The problem: Since the listing below shows pictures, leave them out and write out exactly the lines from the line with "26. Vias meas" to the line with "long) to the", both included, and no others.

Data extracts:
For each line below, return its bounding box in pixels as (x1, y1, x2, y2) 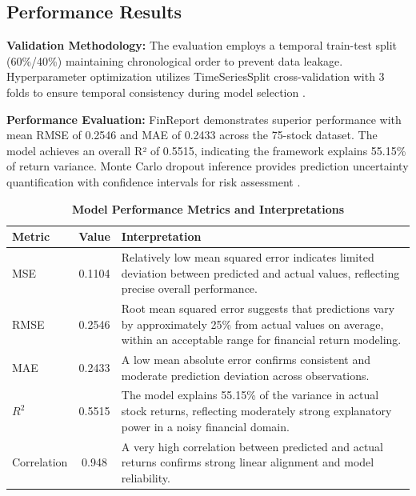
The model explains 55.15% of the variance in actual (121, 386, 379, 403)
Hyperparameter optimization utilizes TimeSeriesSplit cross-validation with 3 (6, 68, 385, 85)
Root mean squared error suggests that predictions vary (121, 300, 395, 317)
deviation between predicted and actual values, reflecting (121, 264, 400, 281)
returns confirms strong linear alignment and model (121, 454, 374, 470)
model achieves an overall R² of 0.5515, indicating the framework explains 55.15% (6, 142, 406, 158)
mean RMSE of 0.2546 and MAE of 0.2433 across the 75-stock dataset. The (6, 126, 378, 143)
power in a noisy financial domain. (121, 418, 290, 434)
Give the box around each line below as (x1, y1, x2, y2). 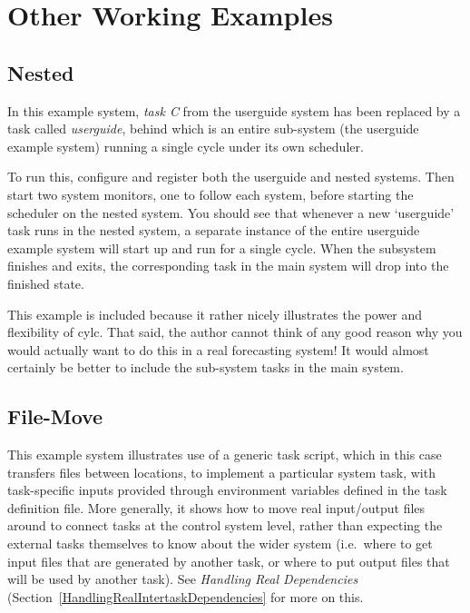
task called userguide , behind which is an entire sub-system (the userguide (7, 119, 419, 138)
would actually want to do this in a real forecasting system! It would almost (7, 340, 429, 359)
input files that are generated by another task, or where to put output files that (7, 551, 450, 570)
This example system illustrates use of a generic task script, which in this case (7, 445, 442, 464)
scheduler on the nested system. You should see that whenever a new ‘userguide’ (7, 203, 455, 222)
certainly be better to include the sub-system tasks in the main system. (7, 358, 404, 377)
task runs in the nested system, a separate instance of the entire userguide (7, 221, 420, 240)
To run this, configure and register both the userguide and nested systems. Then (7, 167, 455, 186)
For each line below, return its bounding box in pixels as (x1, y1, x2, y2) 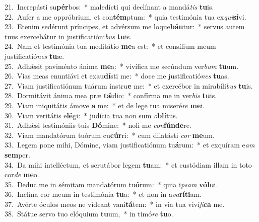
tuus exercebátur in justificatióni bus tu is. (5, 31, 132, 41)
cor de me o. (5, 169, 39, 180)
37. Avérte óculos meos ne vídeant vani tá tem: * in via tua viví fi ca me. (5, 198, 225, 209)
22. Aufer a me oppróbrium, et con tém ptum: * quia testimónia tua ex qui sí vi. (5, 11, 246, 22)
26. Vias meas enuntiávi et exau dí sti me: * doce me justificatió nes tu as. (5, 70, 229, 81)
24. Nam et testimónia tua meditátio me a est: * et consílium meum (5, 41, 216, 51)
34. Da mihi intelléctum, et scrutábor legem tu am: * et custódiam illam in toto (5, 159, 252, 170)
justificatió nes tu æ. (5, 50, 64, 61)
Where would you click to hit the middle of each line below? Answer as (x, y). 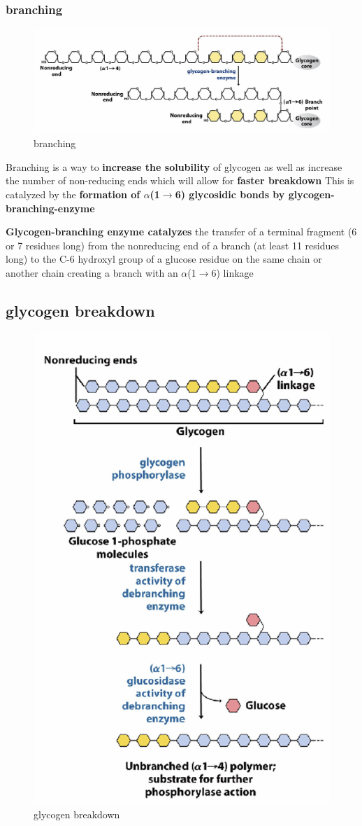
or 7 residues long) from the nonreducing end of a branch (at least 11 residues (173, 245)
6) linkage (232, 273)
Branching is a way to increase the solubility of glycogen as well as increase (174, 166)
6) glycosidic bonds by (230, 194)
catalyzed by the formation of (73, 194)
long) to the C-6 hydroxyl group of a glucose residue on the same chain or (164, 259)
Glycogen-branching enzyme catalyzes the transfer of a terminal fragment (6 (181, 232)
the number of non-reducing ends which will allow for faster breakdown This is (180, 180)

Reply:
26. Vias meas enuntiávi et exau dí sti me: * doce me justificatió nes tu as. (5, 70, 229, 81)
24. Nam et testimónia tua meditátio me a est: * et consílium meum (5, 41, 216, 51)
34. Da mihi intelléctum, et scrutábor legem tu am: * et custódiam illam in toto (5, 159, 252, 170)
justificatió nes tu æ. (5, 50, 64, 61)
Where would you click to hit the middle of each line below? Answer as (x, y). 
or 7 residues long) from the nonreducing end of a branch (at least 11 residues (173, 245)
6) linkage (232, 273)
Branching is a way to increase the solubility of glycogen as well as increase (174, 166)
6) glycosidic bonds by (230, 194)
catalyzed by the formation of (73, 194)
long) to the C-6 hydroxyl group of a glucose residue on the same chain or (164, 259)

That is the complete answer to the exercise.